Let's boot up the Elastic stack and see the magic!

We have configured Filebeat and Logstash, so if we boot up our Elastic stack, logs should be pumped into the Elastic Search database. Let's see if everything works correctly!

1. Start up the Elastic stack

In our example, we can do that by executing docker-compose up -d in a terminal.

2. Have a look at the logs of Filebeat

In our example, we can do this with docker logs -f elasticsearchforunionvms_filebeat_1 You should see non-zero metrics to be logged.

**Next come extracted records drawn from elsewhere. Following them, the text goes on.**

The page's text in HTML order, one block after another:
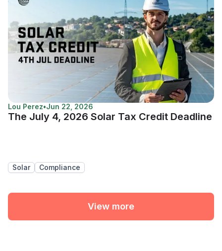
Lou Perez•Jun 22, 2026
The July 4, 2026 Solar Tax Credit Deadline
Solar Compliance
View more
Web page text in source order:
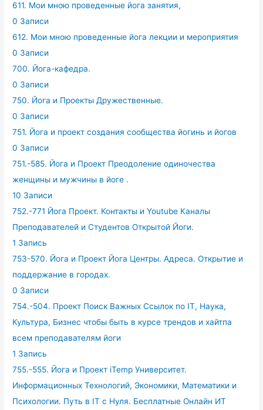
611. Мои мною проведенные йога занятия,
0 Записи
612. Мои мною проведенные йога лекции и мероприятия
0 Записи
700. Йога-кафедра.
0 Записи
750. Йога и Проекты Дружественные.
0 Записи
751. Йога и проект создания сообщества йогинь и йогов
0 Записи
751.-585. Йога и Проект Преодоление одиночества
женщины и мужчины в йоге .
10 Записи
752.-771 Йога Проект. Контакты и Youtube Каналы
Преподавателей и Студентов Открытой Йоги.
1 Запись
753-570. Йога и Проект Йога Центры. Адреса. Открытие и
поддержание в городах.
0 Записи
754.-504. Проект Поиск Важных Ссылок по IT, Наука,
Культура, Бизнес чтобы быть в курсе трендов и хайтпа
всем преподавателям йоги
1 Запись
755.-555. Йога и Проект iTemp Университет.
Информационных Технологий, Экономики, Математики и
Психологии. Путь в IT с Нуля. Бесплатные Онлайн ИТ
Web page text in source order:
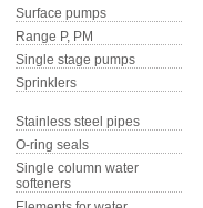
Surface pumps
Range P, PM
Single stage pumps
Sprinklers
Stainless steel pipes
O-ring seals
Single column water
softeners
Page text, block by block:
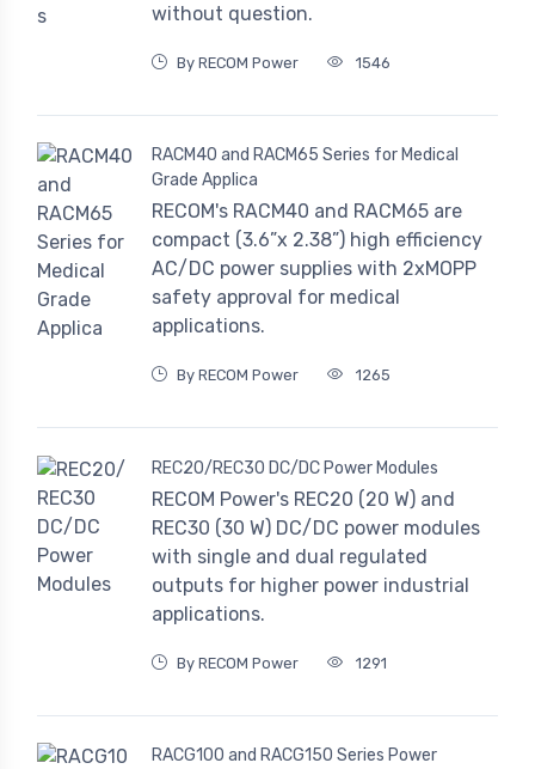
without question.
By RECOM Power 1546
RACM40 and RACM65 Series for Medical
Grade Applica
RECOM's RACM40 and RACM65 are
compact (3.6”x 2.38”) high efficiency
AC/DC power supplies with 2xMOPP
safety approval for medical
applications.
By RECOM Power 1265
REC20/REC30 DC/DC Power Modules
RECOM Power's REC20 (20 W) and
REC30 (30 W) DC/DC power modules
with single and dual regulated
outputs for higher power industrial
applications.
By RECOM Power 1291
RACG100 and RACG150 Series Power
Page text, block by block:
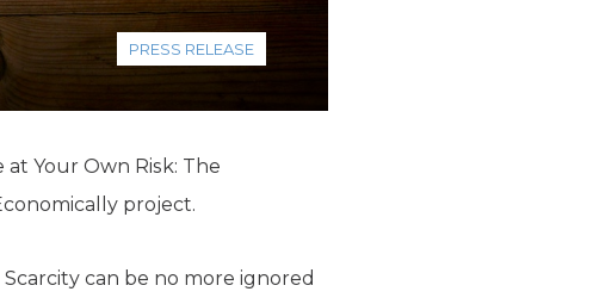
PRESS RELEASE
Your Own Risk: The
project.
can be no more ignored
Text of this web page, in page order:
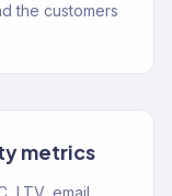
the customers
metrics
LTV, email
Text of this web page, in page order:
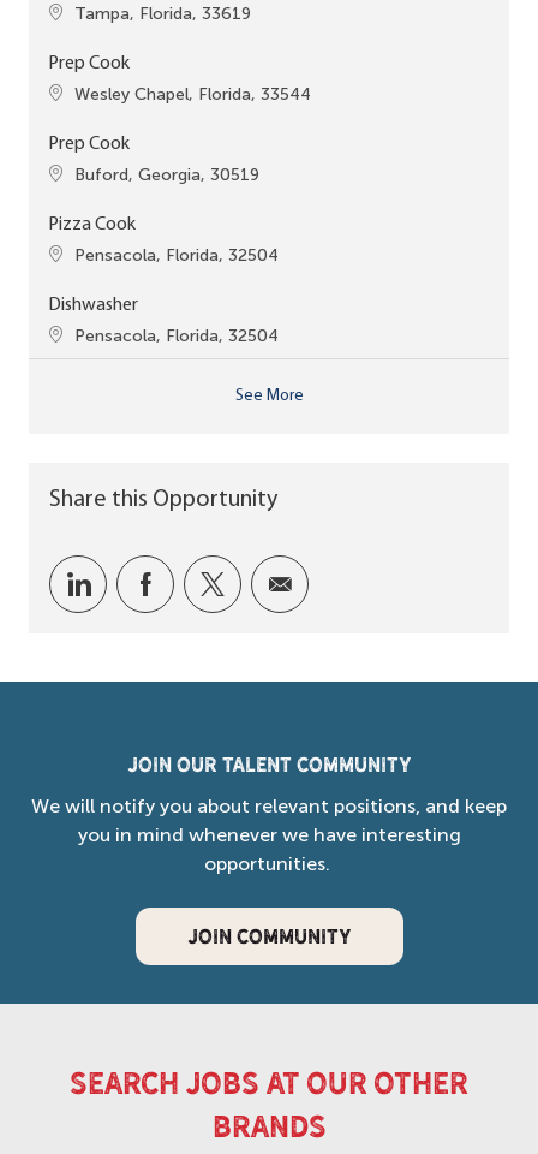
Location
Tampa, Florida, 33619
Prep Cook
Location
Wesley Chapel, Florida, 33544
Prep Cook
Location
Buford, Georgia, 30519
Pizza Cook
Location
Pensacola, Florida, 32504
Dishwasher
Location
Pensacola, Florida, 32504
See More
Share this Opportunity
Share via LinkedIn
Share via Facebook
Share via twitter
Share via email
Join our Talent Community
We will notify you about relevant positions, and keep
you in mind whenever we have interesting
opportunities.
JOIN COMMUNITY
search jobs at our other
brands
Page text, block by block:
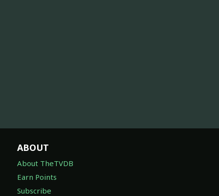
ABOUT
About TheTVDB
Earn Points
Subscribe
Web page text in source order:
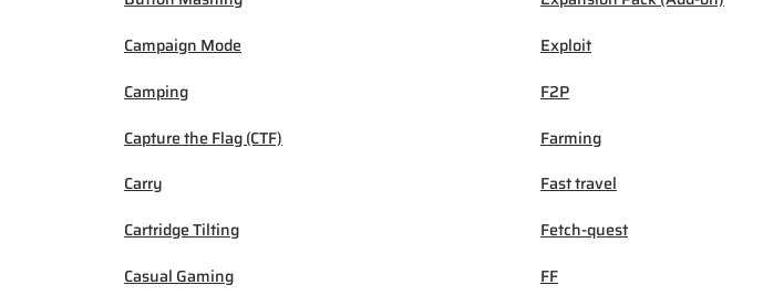
Campaign Mode
Camping
Capture the Flag (CTF)
Carry
Cartridge Tilting
Casual Gaming
Exploit
F2P
Farming
Fast travel
Fetch-quest
FF
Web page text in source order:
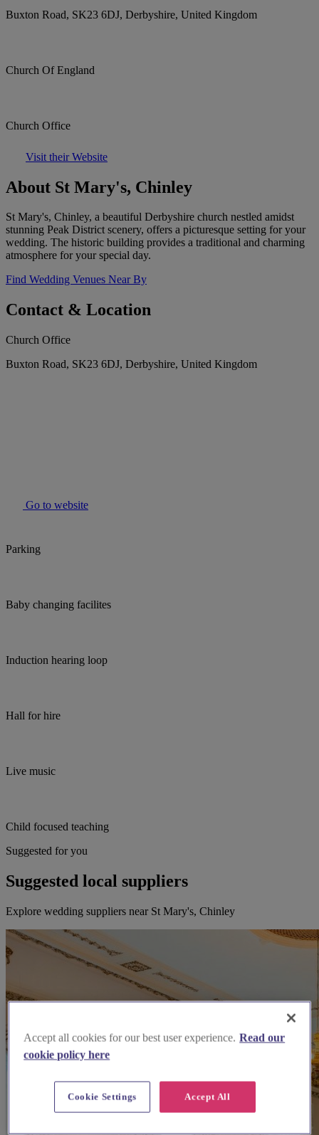
Buxton Road, SK23 6DJ, Derbyshire, United Kingdom
Church Of England
Church Office
Visit their Website
About St Mary's, Chinley
St Mary's, Chinley, a beautiful Derbyshire church nestled amidst
stunning Peak District scenery, offers a picturesque setting for your
wedding. The historic building provides a traditional and charming
atmosphere for your special day.
Find Wedding Venues Near By
Contact & Location
Church Office
Buxton Road, SK23 6DJ, Derbyshire, United Kingdom
Go to website
Parking
Baby changing facilites
Induction hearing loop
Hall for hire
Live music
Child focused teaching
Suggested for you
Suggested local suppliers
Explore wedding suppliers near St Mary's, Chinley
Accept all cookies for our best user experience. Read our
cookie policy here
Accept All
Cookie Settings
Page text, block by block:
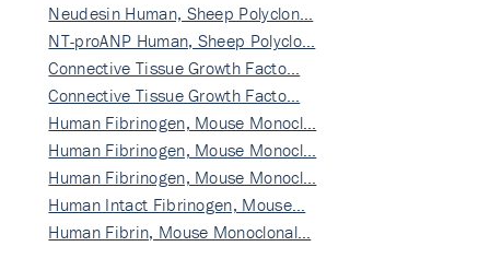
Neudesin Human, Sheep Polyclon…
NT-proANP Human, Sheep Polyclo…
Connective Tissue Growth Facto…
Connective Tissue Growth Facto…
Human Fibrinogen, Mouse Monocl…
Human Fibrinogen, Mouse Monocl…
Human Fibrinogen, Mouse Monocl…
Human Intact Fibrinogen, Mouse…
Human Fibrin, Mouse Monoclonal…

Non-zero metrics in the last 30s        {"monitoring": {"metrics": {"beat":{"cpu":{"system":{"ticks":2928560,"time":{"ms":44}},"total":{"ticks":6224980,"time":{"ms":116},"value":6224980},"user":{"ticks":3296420,"time":{"ms":72}}},"handles":{"limit":{"hard":1048576,"soft":1048576},"open":6},"info":{"ephemeral_id":"956eb026-a4f1-41ea-81e8-44f29297b836","uptime":{"ms":1660200077}},"memstats":{"gc_next":10799648,"memory_alloc":5627064,"memory_total":261400300056}},"filebeat":{"harvester":{"open_files":0,"running":0}},"libbeat":{"config":{"module":{"running":0}},"pipeline":{"clients":4,"events":{"active":0}}},"registrar":{"states":{"current":797}},"system":{"load":{"1":0,"15":0,"5":0,"norm":{"1":0,"15":0,"5":0}}}}}}

It also doesn't hurt to look out for:

Configured paths: [/your-log-path/*.log]
Loading and starting Inputs completed. Enabled inputs: 4

Filebeat cannot connect to Logstash!

Probably, you'll see something like this in your logs:

2019-03-20T18:14:21.348Z    ERROR    pipeline/output.go:100    Failed to connect to backoff(async(tcp://logstash:5044)): dial tcp 172.19.0.5:5044: connect: connection refused
2019-03-20T18:14:21.350Z    INFO    pipeline/output.go:93    Attempting to reconnect to backoff(async(tcp://logstash:5044)) with 1 reconnect attempt(s)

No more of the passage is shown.